### TASK STATEMENT:
Extract the records in full, leaving every picture out.
══════════════════════════════
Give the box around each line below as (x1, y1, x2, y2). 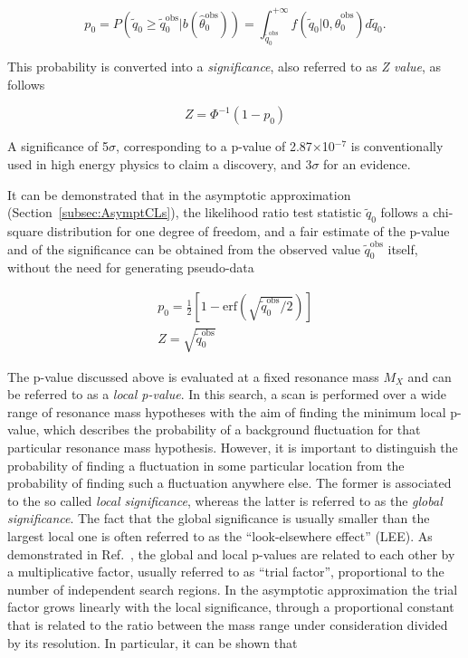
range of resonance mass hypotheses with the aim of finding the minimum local (7, 402, 446, 421)
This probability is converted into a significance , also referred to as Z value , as (7, 57, 442, 76)
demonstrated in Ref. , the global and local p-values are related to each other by (7, 544, 455, 563)
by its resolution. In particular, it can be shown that (7, 633, 298, 652)
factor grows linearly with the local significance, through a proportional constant (7, 597, 454, 616)
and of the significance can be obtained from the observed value (7, 239, 360, 258)
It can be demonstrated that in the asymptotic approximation (7, 185, 351, 204)
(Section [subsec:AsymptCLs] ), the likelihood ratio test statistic (7, 203, 362, 222)
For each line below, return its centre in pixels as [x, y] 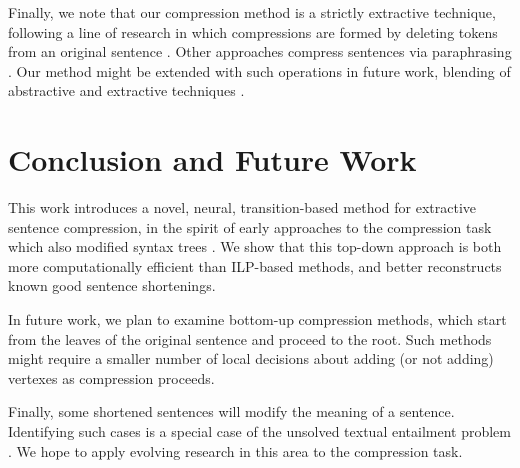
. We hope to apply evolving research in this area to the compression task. [235, 450]
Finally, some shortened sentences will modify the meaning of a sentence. [231, 411]
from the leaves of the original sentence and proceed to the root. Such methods [250, 338]
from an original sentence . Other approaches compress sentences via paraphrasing [260, 51]
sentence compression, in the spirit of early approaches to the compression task [250, 226]
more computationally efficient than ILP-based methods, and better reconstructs [255, 265]
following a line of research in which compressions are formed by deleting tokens [253, 31]
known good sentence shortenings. [112, 285]
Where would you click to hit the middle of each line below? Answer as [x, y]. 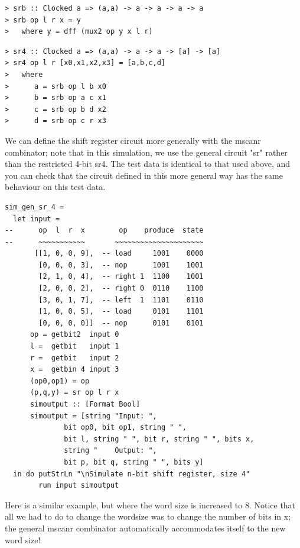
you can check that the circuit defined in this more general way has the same [144, 175]
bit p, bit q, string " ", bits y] [134, 462]
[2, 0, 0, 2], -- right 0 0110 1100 [121, 288]
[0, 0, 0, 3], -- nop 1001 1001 [121, 265]
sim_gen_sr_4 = [35, 207]
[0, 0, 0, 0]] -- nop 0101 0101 [121, 323]
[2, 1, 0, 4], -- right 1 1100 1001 [121, 277]
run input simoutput [79, 486]
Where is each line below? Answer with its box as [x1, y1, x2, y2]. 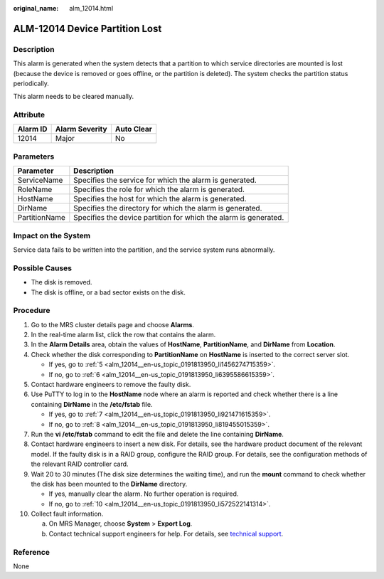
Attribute [13, 110, 46, 120]
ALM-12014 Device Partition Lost [13, 22, 162, 35]
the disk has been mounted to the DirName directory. [31, 479, 188, 488]
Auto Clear [114, 124, 153, 134]
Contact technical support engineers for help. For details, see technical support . [48, 529, 284, 538]
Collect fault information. [31, 509, 104, 519]
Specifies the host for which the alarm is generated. [73, 194, 247, 204]
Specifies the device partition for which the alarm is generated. [73, 213, 284, 223]
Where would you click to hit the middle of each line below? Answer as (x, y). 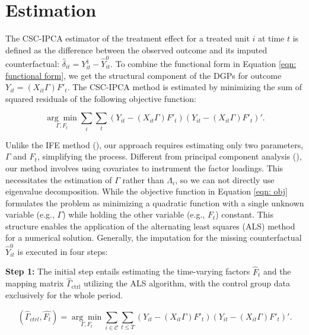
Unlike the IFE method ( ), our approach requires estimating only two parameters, (154, 144)
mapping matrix (35, 283)
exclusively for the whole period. (64, 295)
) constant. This (244, 214)
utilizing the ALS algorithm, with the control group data (187, 283)
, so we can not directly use (225, 179)
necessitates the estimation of (59, 179)
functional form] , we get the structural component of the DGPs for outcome (144, 75)
══════════════════════════════
### TASK RESULT:
Give the box around each line below as (x1, y1, x2, y2). 
range of resonance mass hypotheses with the aim of finding the minimum local (7, 402, 446, 421)
This probability is converted into a significance , also referred to as Z value , as (7, 57, 442, 76)
demonstrated in Ref. , the global and local p-values are related to each other by (7, 544, 455, 563)
by its resolution. In particular, it can be shown that (7, 633, 298, 652)
factor grows linearly with the local significance, through a proportional constant (7, 597, 454, 616)
and of the significance can be obtained from the observed value (7, 239, 360, 258)
It can be demonstrated that in the asymptotic approximation (7, 185, 351, 204)
(Section [subsec:AsymptCLs] ), the likelihood ratio test statistic (7, 203, 362, 222)
For each line below, return its centre in pixels as [x, y] 
. We hope to apply evolving research in this area to the compression task. [235, 450]
Finally, some shortened sentences will modify the meaning of a sentence. [231, 411]
from the leaves of the original sentence and proceed to the root. Such methods [250, 338]
from an original sentence . Other approaches compress sentences via paraphrasing [260, 51]
sentence compression, in the spirit of early approaches to the compression task [250, 226]
more computationally efficient than ILP-based methods, and better reconstructs [255, 265]
following a line of research in which compressions are formed by deleting tokens [253, 31]
known good sentence shortenings. [112, 285]
Where would you click to hit the middle of each line below? Answer as [x, y]. 
you can check that the circuit defined in this more general way has the same [144, 175]
bit p, bit q, string " ", bits y] [134, 462]
[2, 0, 0, 2], -- right 0 0110 1100 [121, 288]
[0, 0, 0, 3], -- nop 1001 1001 [121, 265]
sim_gen_sr_4 = [35, 207]
[0, 0, 0, 0]] -- nop 0101 0101 [121, 323]
[2, 1, 0, 4], -- right 1 1100 1001 [121, 277]
run input simoutput [79, 486]
Where is each line below? Answer with its box as [x1, y1, x2, y2]. 
Attribute [13, 110, 46, 120]
ALM-12014 Device Partition Lost [13, 22, 162, 35]
the disk has been mounted to the DirName directory. [31, 479, 188, 488]
Auto Clear [114, 124, 153, 134]
Contact technical support engineers for help. For details, see technical support . [48, 529, 284, 538]
Collect fault information. [31, 509, 104, 519]
Specifies the host for which the alarm is generated. [73, 194, 247, 204]
Specifies the device partition for which the alarm is generated. [73, 213, 284, 223]
Where would you click to hit the middle of each line below? Answer as (x, y). 
Unlike the IFE method ( ), our approach requires estimating only two parameters, (154, 144)
mapping matrix (35, 283)
exclusively for the whole period. (64, 295)
) constant. This (244, 214)
utilizing the ALS algorithm, with the control group data (187, 283)
, so we can not directly use (225, 179)
necessitates the estimation of (59, 179)
functional form] , we get the structural component of the DGPs for outcome (144, 75)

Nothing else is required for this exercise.